Quien merece una mención aparte, pero por lo pobre de su actuación, es Marcela Benjumea en el papel de lady Macbeth. Es plana y exagerada, con una expresión corporal de espagueti. Es risible incluso cuando no debe (escuché a la audiencia reírse en momentos serios) porque parece que hablara como en una novela de la tarde. Casi que podría haber dicho: “¡Macbeth, no eres un hombre! ¡Eres un maldito lisiado!”. Y otro error garrafal: un portero chistorete flojísimo, que a diferencia de los personajes de Shakespeare no es gracioso por ingenio, sino por hablar enredado y decir bobadas, hace una aparición vergonzosa digna acaso de un montaje teatral colegial.

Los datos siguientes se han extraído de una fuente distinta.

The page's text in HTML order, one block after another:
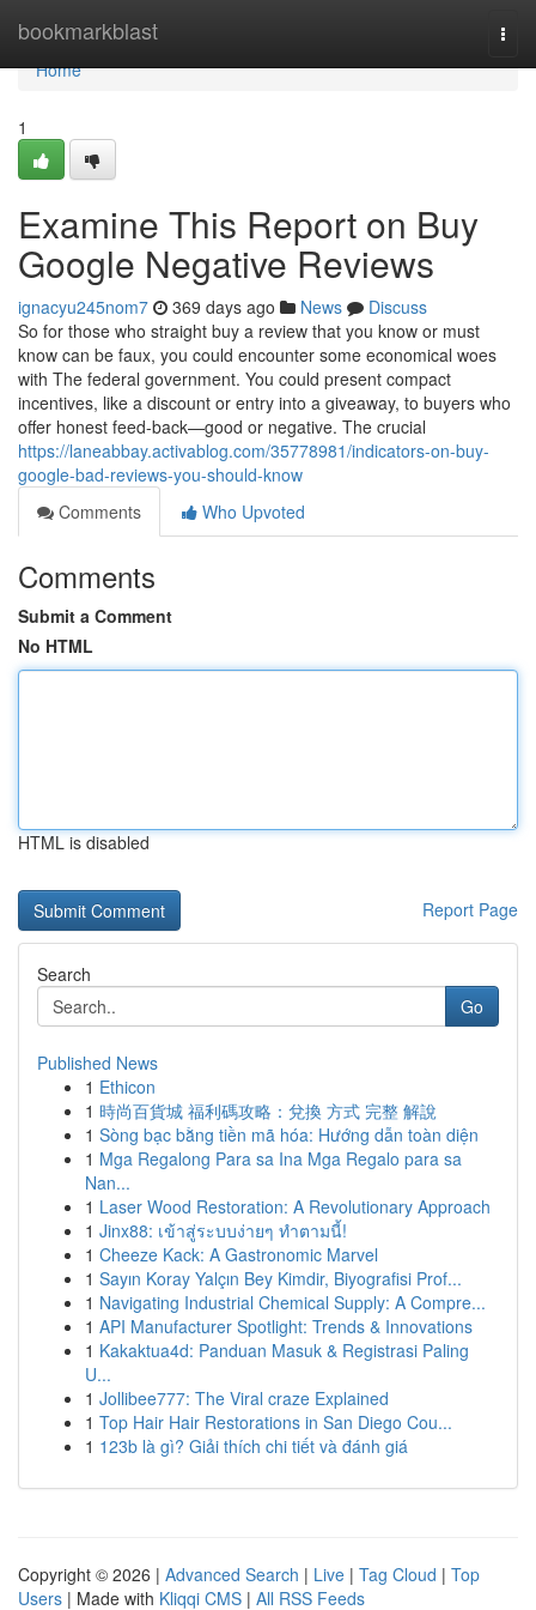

Y a pesar de estos errores, y de otro niño gomelo haciendo de hijo de Macduff, la obra se nota cuidadosa, avanza bien, emociona y convence.

¿Cuál ver?

Si no les convence la idea de ver cualquiera de estas dos obras en el teatro, lo más sensato es que no lo hagan. Hay muchas otras versiones de Macbeth que son muy buenas, como la de Los Simpsons, o como la de la película de 2015 con Michael Fassbender y Marion Cotillard. Si las dos llaman su atención, y tienen con qué pagar las boletas, bien puedan véanlas; cada una tiene sus pros y contras y está muy bien sacarle los diferentes jugos a cada una. Si sólo quieren o si sólo pueden ver una, la ópera es una experiencia especial porque nunca antes había sido montada en Colombia; porque aunque es más cara, ir a ópera es distinto y bien vale la pena hacerlo alguna vez y con Shakespeare; porque hay mucha emoción en el canto y en la música excepcional de la Sinfónica. La obra por su parte es una experiencia visual hecha con mucho cuidado que vale la pena ver con los propios ojos. La historia se entiende más y tiene sus choques de espadas emocionantes. Pero ante todo, si les pica la curiosidad, léanse la obra que está en la biblioteca pública más cercana o en PDF en internet. Realmente es muy buena. Y pueden usar esa pomposidad de los 400 años de Shakespeare y Cervantes como una buena excusa para hacerlo, si es que normalmente no lo harían.